Disse, no hospital onde ele deu entrada praticamente morto, que fora um acidente. Para quem não o conhece, podia mesmo ter sido. Mas eu e ele sabemos muito bem que não se mistura álcool a cinqüenta drágeas do que quer que seja. Conversamos sobre isso na semana passada. Ele me dizia com seu ar pueril:

- Não se preocupa. As pessoas que morrem de overdose, só morrem porque misturam álcool com outras substâncias. Veja Janis Joplin, por exemplo.

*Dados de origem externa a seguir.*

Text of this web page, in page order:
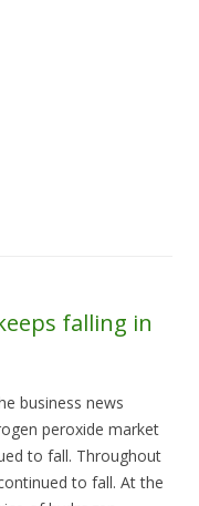
falling in
business news
peroxide market
to fall. Throughout
to fall. At the
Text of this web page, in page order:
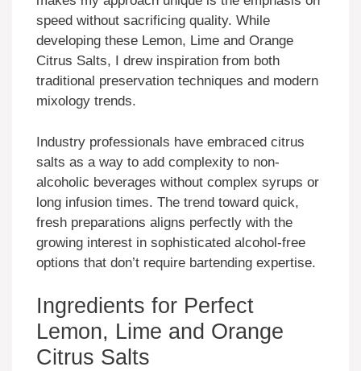
speed without sacrificing quality. While
developing these Lemon, Lime and Orange
Citrus Salts, I drew inspiration from both
traditional preservation techniques and modern
mixology trends.
Industry professionals have embraced citrus
salts as a way to add complexity to non-
alcoholic beverages without complex syrups or
long infusion times. The trend toward quick,
fresh preparations aligns perfectly with the
growing interest in sophisticated alcohol-free
options that don’t require bartending expertise.
Ingredients for Perfect
Lemon, Lime and Orange
Citrus Salts
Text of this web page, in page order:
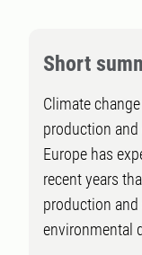
Short
Climate
production
Europe has
recent years
production and
environmental
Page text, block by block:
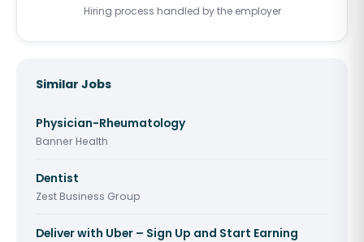
Hiring process handled by the employer
Similar Jobs
Physician-Rheumatology
Banner Health
Dentist
Zest Business Group
Deliver with Uber – Sign Up and Start Earning
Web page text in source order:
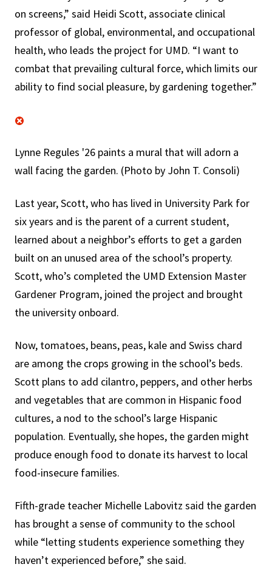
on screens,” said Heidi Scott, associate clinical
professor of global, environmental, and occupational
health, who leads the project for UMD. “I want to
combat that prevailing cultural force, which limits our
ability to find social pleasure, by gardening together.”
Lynne Regules '26 paints a mural that will adorn a
wall facing the garden. (Photo by John T. Consoli)
Last year, Scott, who has lived in University Park for
six years and is the parent of a current student,
learned about a neighbor’s efforts to get a garden
built on an unused area of the school’s property.
Scott, who’s completed the UMD Extension Master
Gardener Program, joined the project and brought
the university onboard.
Now, tomatoes, beans, peas, kale and Swiss chard
are among the crops growing in the school’s beds.
Scott plans to add cilantro, peppers, and other herbs
and vegetables that are common in Hispanic food
cultures, a nod to the school’s large Hispanic
population. Eventually, she hopes, the garden might
produce enough food to donate its harvest to local
food-insecure families.
Fifth-grade teacher Michelle Labovitz said the garden
has brought a sense of community to the school
while “letting students experience something they
haven’t experienced before,” she said.
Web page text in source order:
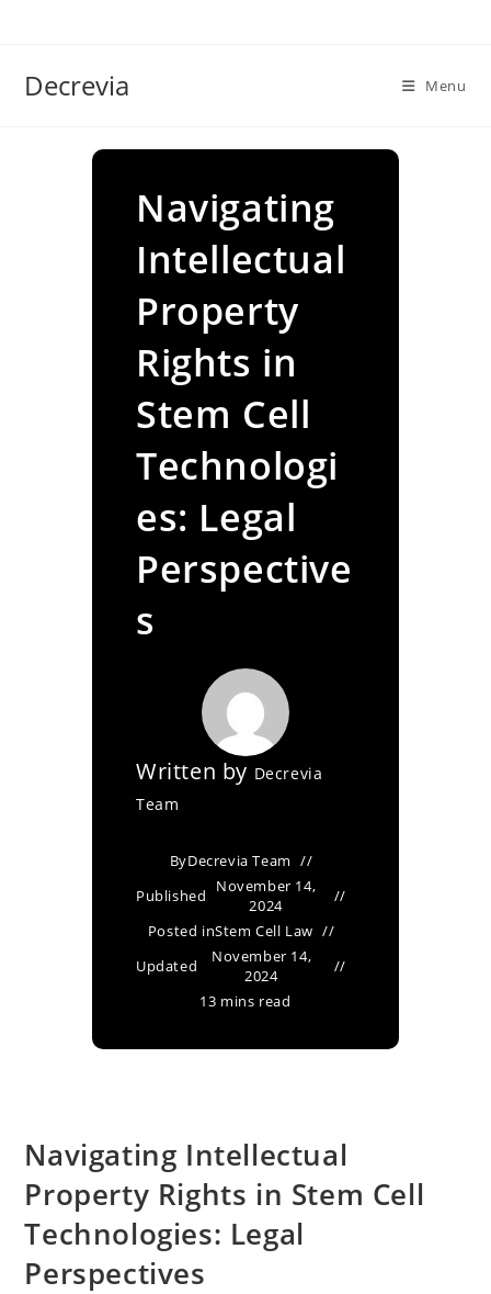
Decrevia Menu
Navigating
Intellectual
Property
Rights in
Stem Cell
Technologi
es: Legal
Perspective
s
Written by Decrevia
Team
ByDecrevia Team
Published
November 14,
2024
Posted inStem Cell Law
Updated
November 14,
2024
13 mins read
Navigating Intellectual
Property Rights in Stem Cell
Technologies: Legal
Perspectives
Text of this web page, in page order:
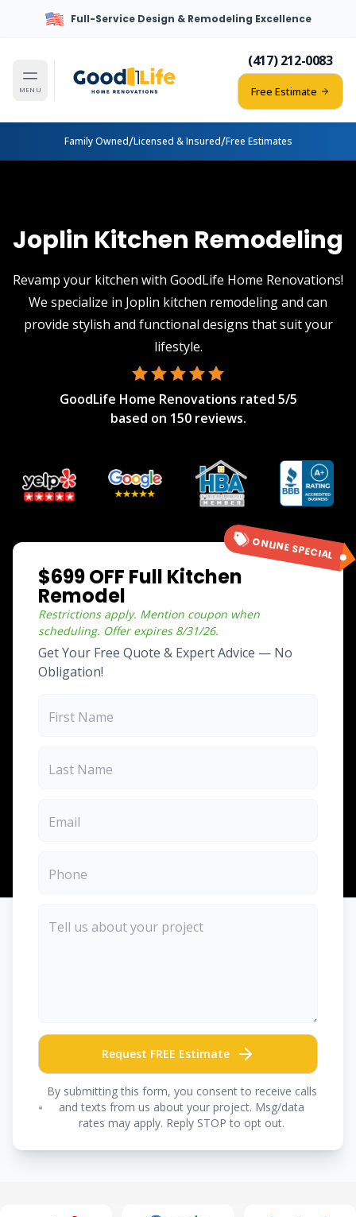
Full-Service Design & Remodeling Excellence
MENU
(417) 212-0083
Free Estimate
Family Owned/Licensed & Insured/Free Estimates
Joplin Kitchen Remodeling
Revamp your kitchen with GoodLife Home Renovations!
We specialize in Joplin kitchen remodeling and can
provide stylish and functional designs that suit your
lifestyle.
GoodLife Home Renovations rated 5/5
based on 150 reviews.
ONLINE SPECIAL
$699 OFF Full Kitchen
Remodel
Restrictions apply. Mention coupon when
scheduling. Offer expires 8/31/26.
Get Your Free Quote & Expert Advice — No
Obligation!
Request FREE Estimate
By submitting this form, you consent to receive calls
and texts from us about your project. Msg/data
rates may apply. Reply STOP to opt out.
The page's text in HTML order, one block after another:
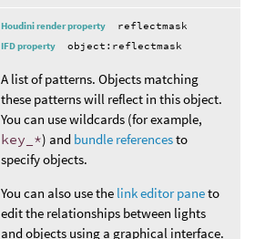
Houdini render property
reflectmask
IFD property
object:reflectmask
A list of patterns. Objects matching
these patterns will reflect in this object.
You can use wildcards (for example,
key_*) and bundle referencesto
specify objects.
You can also use the link editor paneto
edit the relationships between lights
and objects using a graphical interface.
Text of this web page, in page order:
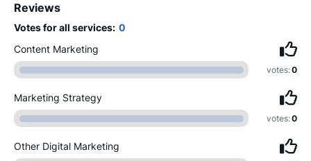
Reviews
Votes for all services: 0
Content Marketing
votes:0
Marketing Strategy
votes:0
Other Digital Marketing
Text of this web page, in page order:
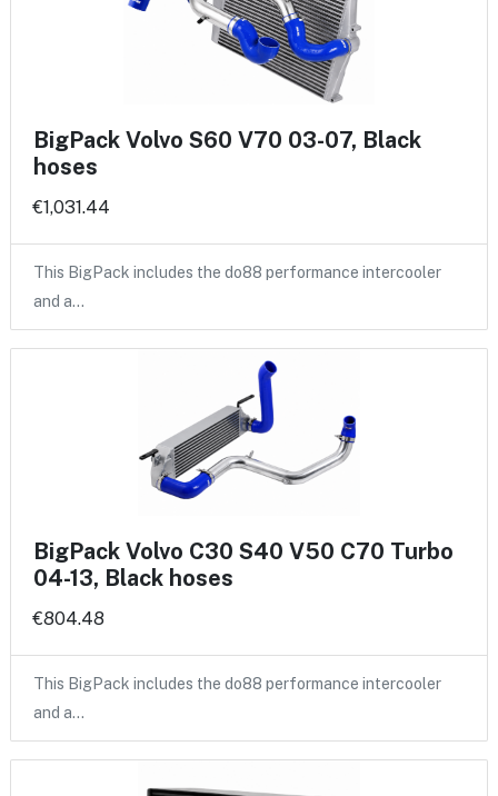
BigPack Volvo S60 V70 03-07, Black
hoses
€1,031.44
This BigPack includes the do88 performance intercooler
and a…
BigPack Volvo C30 S40 V50 C70 Turbo
04-13, Black hoses
€804.48
This BigPack includes the do88 performance intercooler
and a…
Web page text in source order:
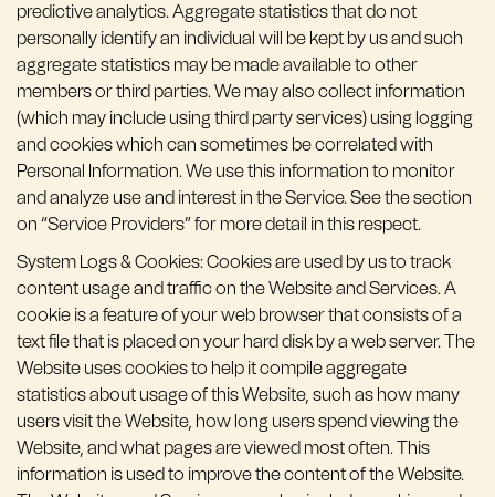
predictive analytics. Aggregate statistics that do not
personally identify an individual will be kept by us and such
aggregate statistics may be made available to other
members or third parties. We may also collect information
(which may include using third party services) using logging
and cookies which can sometimes be correlated with
Personal Information. We use this information to monitor
and analyze use and interest in the Service. See the section
on “Service Providers” for more detail in this respect.
System Logs & Cookies: Cookies are used by us to track
content usage and traffic on the Website and Services. A
cookie is a feature of your web browser that consists of a
text file that is placed on your hard disk by a web server. The
Website uses cookies to help it compile aggregate
statistics about usage of this Website, such as how many
users visit the Website, how long users spend viewing the
Website, and what pages are viewed most often. This
information is used to improve the content of the Website.
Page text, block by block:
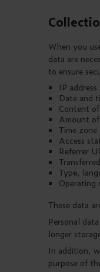
When you
data are
to ensure
IP address
Date and
Content
Amount
Time
Access
Referrer
Type,
Operating
These data
Personal
longer
In addition,
purpose of
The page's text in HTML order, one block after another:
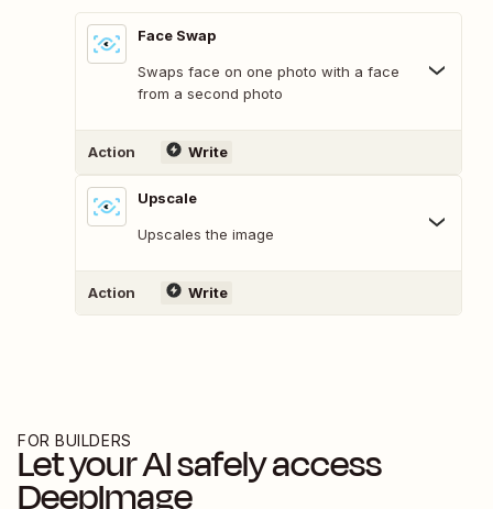
Face Swap
Swaps face on one photo with a face
from a second photo
Action Write
Upscale
Upscales the image
Action Write
FOR BUILDERS
Let your AI safely access
DeepImage
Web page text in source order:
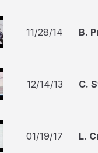
11/28/14 B.
12/14/13 C.
01/19/17 L.
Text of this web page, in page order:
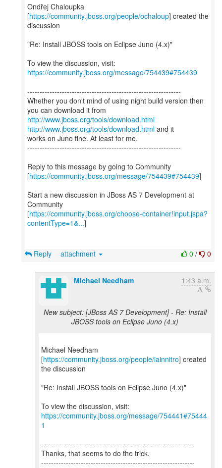
Ondřej Chaloupka
[https://community.jboss.org/people/ochaloup] created the
discussion
"Re: Install JBOSS tools on Eclipse Juno (4.x)"
To view the discussion, visit:
https://community.jboss.org/message/754439#754439
--------------------------------------------------------------
Whether you don't mind of using night build version then
http://www.jboss.org/tools/download.html
http://www.jboss.org/tools/download.html and it
works on Juno fine. At least for me.
--------------------------------------------------------------
Reply to this message by going to Community
[https://community.jboss.org/message/754439#754439]
Start a new discussion in JBoss AS 7 Development at
Community
[https://community.jboss.org/choose-container!input.jspa?
contentType=1&...]
0 / 0
Reply attachment
Michael Needham 1:43 a.m.
New subject: [JBoss AS 7 Development] - Re: Install
JBOSS tools on Eclipse Juno (4.x)
Michael Needham
[https://community.jboss.org/people/iainnitro] created
the discussion
"Re: Install JBOSS tools on Eclipse Juno (4.x)"
To view the discussion, visit:
https://community.jboss.org/message/754441#75444
1
--------------------------------------------------------------
Thanks, that seems to do the trick.
--------------------------------------------------------------

Eu não respondia, mas eu não queria saber de Janis Joplin alguma. Ela morreu quando nós dois tínhamos acabado de nascer, engatinhávamos, usávamos fraldas. Eu queria saber dele. E o que eu via era um homem da mais rara inteligência e sensibilidade se transformando num farrapo humano. Transformando-me num farrapo humano.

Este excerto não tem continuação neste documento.